> _ASSIGNMENT_: Each record must be copied in full and unchanged; any image it holds is excluded.

━━━━━ DATA TO USE ━━━━━

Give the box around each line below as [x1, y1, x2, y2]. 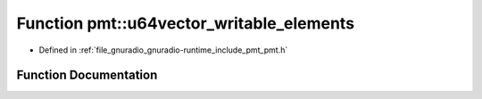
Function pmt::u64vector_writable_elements [16, 13, 355, 33]
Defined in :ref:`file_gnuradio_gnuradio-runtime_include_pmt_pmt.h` [38, 45, 288, 55]
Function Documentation [16, 68, 158, 83]
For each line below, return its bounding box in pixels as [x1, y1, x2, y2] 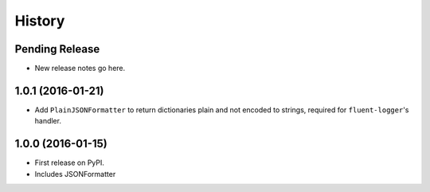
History [14, 12, 65, 29]
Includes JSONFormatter [34, 169, 116, 178]
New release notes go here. [34, 64, 126, 73]
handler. [34, 116, 61, 126]
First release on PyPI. [34, 158, 105, 167]
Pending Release [14, 42, 100, 56]
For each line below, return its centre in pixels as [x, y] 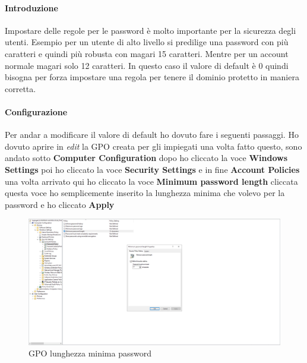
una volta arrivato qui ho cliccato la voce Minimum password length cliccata [151, 181]
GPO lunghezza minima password [90, 353]
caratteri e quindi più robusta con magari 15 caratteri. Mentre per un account [147, 53]
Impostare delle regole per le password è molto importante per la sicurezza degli [151, 30]
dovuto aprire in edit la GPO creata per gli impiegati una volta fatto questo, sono [153, 146]
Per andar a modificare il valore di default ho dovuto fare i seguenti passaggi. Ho [152, 135]
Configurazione [36, 111]
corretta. [20, 88]
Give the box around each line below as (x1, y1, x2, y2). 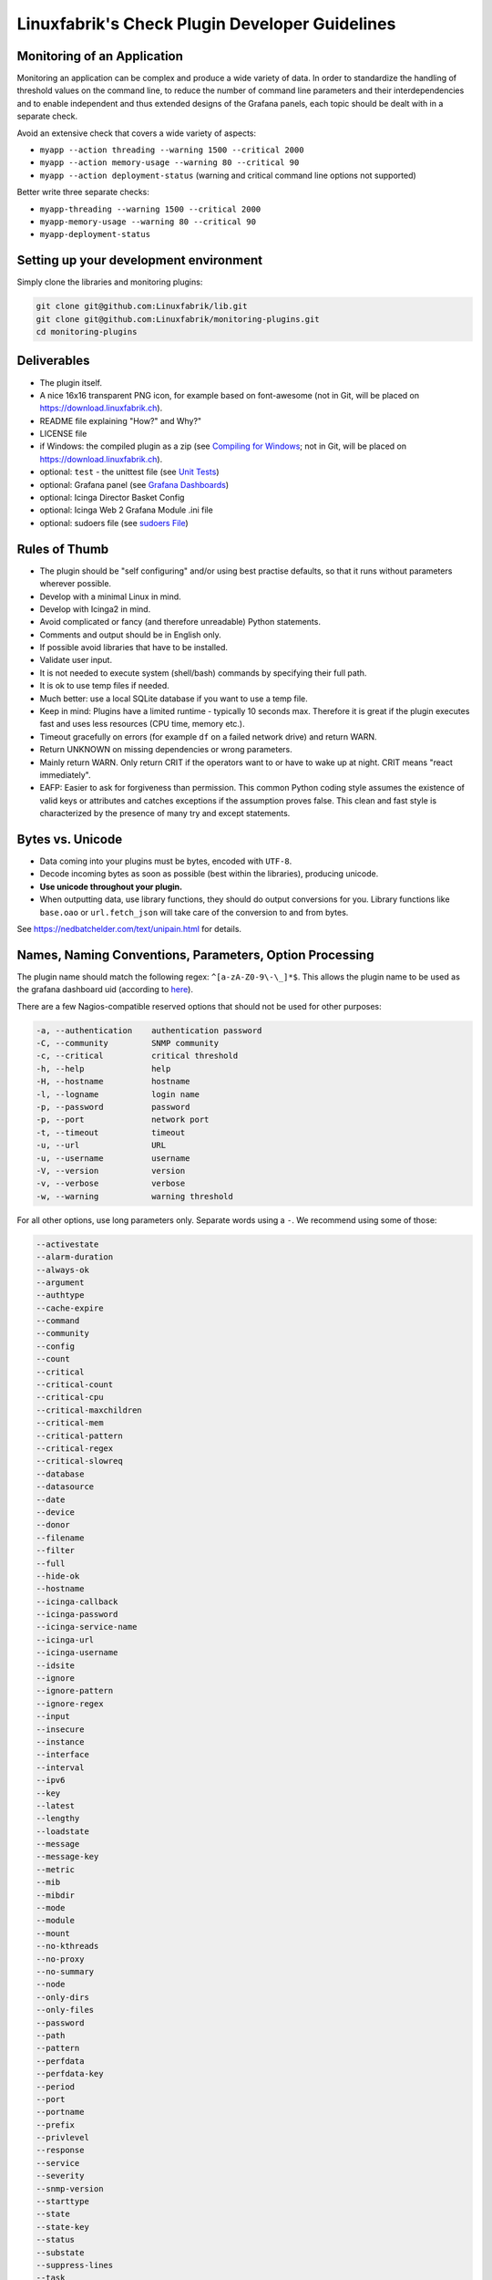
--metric (36, 1864, 76, 1874)
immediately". (39, 769, 91, 780)
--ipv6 (36, 1775, 66, 1786)
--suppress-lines (36, 2260, 114, 2270)
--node (36, 1979, 66, 1990)
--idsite (36, 1660, 76, 1671)
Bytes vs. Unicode (16, 831, 123, 847)
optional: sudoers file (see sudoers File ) (39, 517, 189, 528)

━━━━━

> _YOUR SOLUTION_:
Give the box around each line below as [x1, y1, x2, y2]. 
Function pmt::u64vector_writable_elements [16, 13, 355, 33]
Defined in :ref:`file_gnuradio_gnuradio-runtime_include_pmt_pmt.h` [38, 45, 288, 55]
Function Documentation [16, 68, 158, 83]
For each line below, return its bounding box in pixels as [x1, y1, x2, y2] 
History [14, 12, 65, 29]
Includes JSONFormatter [34, 169, 116, 178]
New release notes go here. [34, 64, 126, 73]
handler. [34, 116, 61, 126]
First release on PyPI. [34, 158, 105, 167]
Pending Release [14, 42, 100, 56]
For each line below, return its centre in pixels as [x, y] 
una volta arrivato qui ho cliccato la voce Minimum password length cliccata [151, 181]
GPO lunghezza minima password [90, 353]
caratteri e quindi più robusta con magari 15 caratteri. Mentre per un account [147, 53]
Impostare delle regole per le password è molto importante per la sicurezza degli [151, 30]
dovuto aprire in edit la GPO creata per gli impiegati una volta fatto questo, sono [153, 146]
Per andar a modificare il valore di default ho dovuto fare i seguenti passaggi. Ho [152, 135]
Configurazione [36, 111]
corretta. [20, 88]
Give the box around each line below as (x1, y1, x2, y2). 
--metric (36, 1864, 76, 1874)
immediately". (39, 769, 91, 780)
--ipv6 (36, 1775, 66, 1786)
--suppress-lines (36, 2260, 114, 2270)
--node (36, 1979, 66, 1990)
--idsite (36, 1660, 76, 1671)
Bytes vs. Unicode (16, 831, 123, 847)
optional: sudoers file (see sudoers File ) (39, 517, 189, 528)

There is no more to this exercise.